Report of Rossport Solidarity Camp weekend

Date:

The June bank holiday saw over half the membership of the WSM travel across Ireland to take part in a weekend of activity organised by the Rossport Solidarity Camp. Rossport is a very isolated village on the Atlantic shore where Shell and Statoil are trying to impose a dangerous gas pipeline on the local population. Last year five local men spent months in prison for defying Shell. We asked one of the RSC organisers to write for our paper about the weekend.


 

Rossport Solidarity Weekend

The sweltering sun of the June Bank holiday weekend shone down on over one hundred and fifty people attending a gathering at the Rossport Solidarity Camp. This marked the first anniversary of the Solidarity Gathering last June, at which Shell to Sea groups for different parts of the country were established and at which the camp was born. The camp has been a base for people to travel to the area to join in the residents’ pickets and other actions against Shell.

The gathering focused on resistance to the privatisation of natural resources and had talks on the situations in regard to that in Ireland, Bolivia and Venezuela. The recently formed activist film group Revolt Video ran a cinema for the duration of the weekend, as well as filming the entire event.

Workshops included bender construction, this being a form of large tent made out of bendable hazel poles, and long drawing, which involved a whole bunch of people collectively making a painting of Broadhaven bay.

The weekend also featured report backs from the Afghan hunger strike solidarity protest, from an anti-pylon campaign in Bantry, and from a campaign in Limerick which is seeking to prevent a community from being switched to a polluted public water supply. On Saturday night there was a trad session in a nearby pub, and on Sunday night there were djs on the beach.

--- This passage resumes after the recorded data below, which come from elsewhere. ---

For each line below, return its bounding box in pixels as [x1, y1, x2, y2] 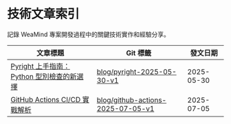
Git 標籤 [126, 48, 152, 58]
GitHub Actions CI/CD [10, 95, 81, 104]
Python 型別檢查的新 [10, 71, 77, 81]
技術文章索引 [7, 6, 80, 22]
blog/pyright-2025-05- [96, 66, 177, 76]
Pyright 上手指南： [10, 61, 71, 71]
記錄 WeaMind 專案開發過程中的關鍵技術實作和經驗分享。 [7, 30, 170, 38]
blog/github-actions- [96, 95, 167, 105]
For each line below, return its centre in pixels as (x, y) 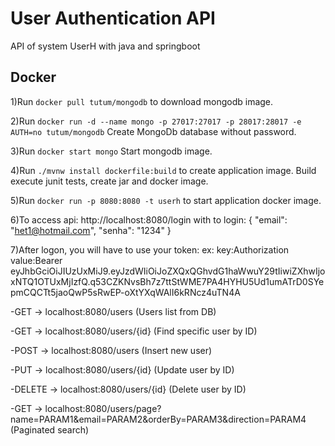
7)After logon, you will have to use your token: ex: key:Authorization (150, 249)
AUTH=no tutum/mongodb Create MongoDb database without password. (153, 131)
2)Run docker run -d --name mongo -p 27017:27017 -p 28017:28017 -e (156, 121)
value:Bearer (36, 260)
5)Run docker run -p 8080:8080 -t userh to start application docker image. (166, 200)
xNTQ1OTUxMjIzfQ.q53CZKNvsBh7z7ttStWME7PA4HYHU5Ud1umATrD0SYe (167, 281)
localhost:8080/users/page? (103, 408)
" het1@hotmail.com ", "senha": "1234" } (91, 230)
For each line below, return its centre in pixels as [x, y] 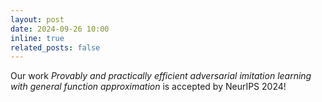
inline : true [37, 38]
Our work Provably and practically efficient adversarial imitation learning [161, 76]
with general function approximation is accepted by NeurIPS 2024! [148, 87]
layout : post [37, 19]
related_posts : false [55, 47]
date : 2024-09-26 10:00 [60, 29]
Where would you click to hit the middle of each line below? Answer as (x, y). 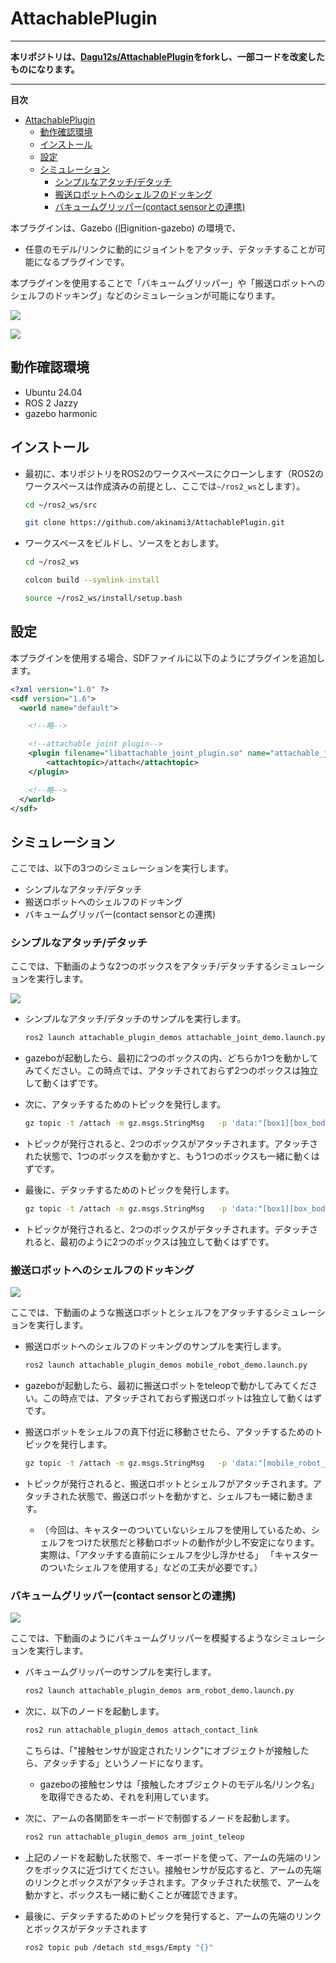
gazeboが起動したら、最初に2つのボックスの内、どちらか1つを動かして (171, 1058)
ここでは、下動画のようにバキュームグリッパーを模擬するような (141, 1638)
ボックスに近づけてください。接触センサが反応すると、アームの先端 (182, 1870)
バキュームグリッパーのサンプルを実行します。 (120, 1672)
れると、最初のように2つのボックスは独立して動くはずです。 (149, 1242)
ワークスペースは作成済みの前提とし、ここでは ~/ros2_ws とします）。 (165, 486)
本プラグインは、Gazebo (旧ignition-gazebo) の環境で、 (126, 228)
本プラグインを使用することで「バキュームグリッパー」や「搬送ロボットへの (168, 283)

At the moment Shell and the state are attempting to keep things low key and use time to demobilise the opposition to the destruction of Erris and the robbery of our gas. We have to counter this by becoming more proactive. We need to draw greater public attention to the situation in regard to the privatisation of natural resources, and link this up with the under funding crisis in the health service. We need to stress what the gas, and probable oil, off our coast could pay for, if it were not being given away for next to nothing. That sounds like an overstatement, but the fact is, between 1987 and 1992 successive governments switched the tax regime for oil and gas exploitation from 50% to 25% with tax write offs for production and exploration costs going back decades. Hence a company can claim its costs as tax, and pay less tax. We need to campaign more for our natural resources to be used to pay for our schools and hospitals.

The opposition to Shell’s hell for Mayo has been very successful up to this point, and is very winnable, but there is no room for complacency. We need your involvement in order to win.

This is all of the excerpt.